The problem is that this is factually mistaken from beginning to end. Easterbrook says that Buffett did not get warrants, but in fact he did—indeed, warrants to purchase $5 billion of common stock with a strike price of $115 per share and a five year term. Easterbrook says that the preferred shares Buffett received are “the kind that votes,” but they’re not. Like the six classes of preferred stock Goldman already has outstanding, Buffett’s shares do not vote in the election of directors. Like virtually all preferred shares, they have very limited voting rights that do not allow the holder any ability to control the affairs of the company. This is all set out in the press release Goldman Sachs issued to announce the transaction and in Item 303 of the Interim Report on Form 8-K it subsequently filed with the Securities and Exchange Commission.

More generally, it’s apparent from his blog that Easterbrook simply doesn’t understand what preferred stock is and how it relates to common stock. As most readers of this blog know, preferred stock is “preferred” not because it’s “more valuable than ordinary shares” but because it ranks ahead of common shares in order of payment. That makes it less risky than common shares but not generally more valuable than common stick. Indeed, since return is proportionate to risk, preferred shares generally have a lower expected return than common shares, and since control follows risk, preferred shares generally have less voting rights than common shares. The preferred shares Buffett purchased from Goldman are thus perfectly typical in these respects.
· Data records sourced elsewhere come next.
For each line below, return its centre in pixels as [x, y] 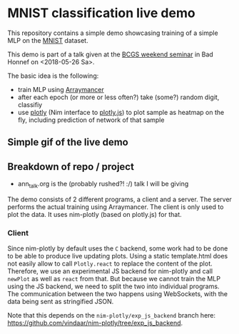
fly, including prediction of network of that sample [91, 120]
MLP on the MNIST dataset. [48, 40]
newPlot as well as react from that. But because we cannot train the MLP [114, 279]
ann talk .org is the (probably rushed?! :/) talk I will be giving [103, 185]
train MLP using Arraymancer [61, 89]
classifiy [30, 104]
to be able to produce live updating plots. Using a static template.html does [118, 256]
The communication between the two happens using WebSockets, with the [118, 294]

My point here is not that Easterbrook doesn’t understand what he’s talking about (though he clearly doesn’t). My point is that an intelligent person in the opinion-making class trying his honest best to inform the American public about the merits of the bailout can utterly fail to understand the issues at stake. That’s not because people like Easterbrook are fools (they certainly are not) but because the matters are so complex and technical that even informed, intelligent non-specialists can get them very badly wrong.
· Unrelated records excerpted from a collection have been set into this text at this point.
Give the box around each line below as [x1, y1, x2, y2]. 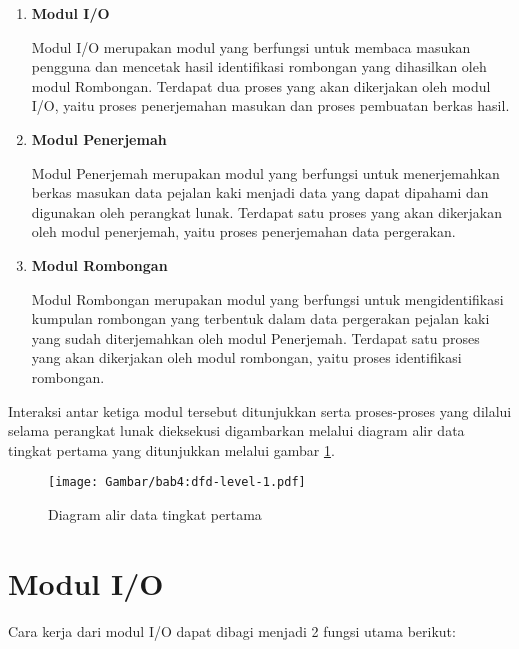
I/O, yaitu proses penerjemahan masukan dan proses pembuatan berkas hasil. [31, 95, 510, 116]
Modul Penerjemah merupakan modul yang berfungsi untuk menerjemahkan [31, 162, 500, 183]
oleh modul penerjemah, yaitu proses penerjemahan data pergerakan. [31, 221, 456, 242]
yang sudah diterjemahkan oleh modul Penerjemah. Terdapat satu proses [31, 327, 480, 348]
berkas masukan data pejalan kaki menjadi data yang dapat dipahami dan [31, 182, 489, 203]
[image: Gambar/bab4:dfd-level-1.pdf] [48, 475, 306, 490]
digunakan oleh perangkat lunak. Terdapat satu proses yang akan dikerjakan [31, 201, 503, 222]
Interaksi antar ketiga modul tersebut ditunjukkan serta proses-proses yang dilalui [8, 400, 512, 421]

This is a genuine challenge for democracy. In The Federalist No. 10, Madison argued that representational republicanism is superior to direct democracy because it can “refine and enlarge the public views by passing them through the medium of a chosen body of citizens, whose wisdom may best discern the true interest of their country and whose patriotism and love of justice will be least likely to sacrifice it to temporary or partial considerations.” In other words, democratically elected representatives are on the whole likely to make better decisions than the people themselves, in part because they are better informed than the average voter. History has by and large proved Madison correct in this. Part of the problem in passing the bailout program last week, however, was that our elected representatives were dealing with issues that were often too complex and difficult even for intelligent, informed people who were trying hard to understand them. I do not for a moment suggest that anyone else should get to decide such matters except the elected representatives of the people, but I think we should realize that the world has become so complex that issues like this may begin to appear with increasing frequency.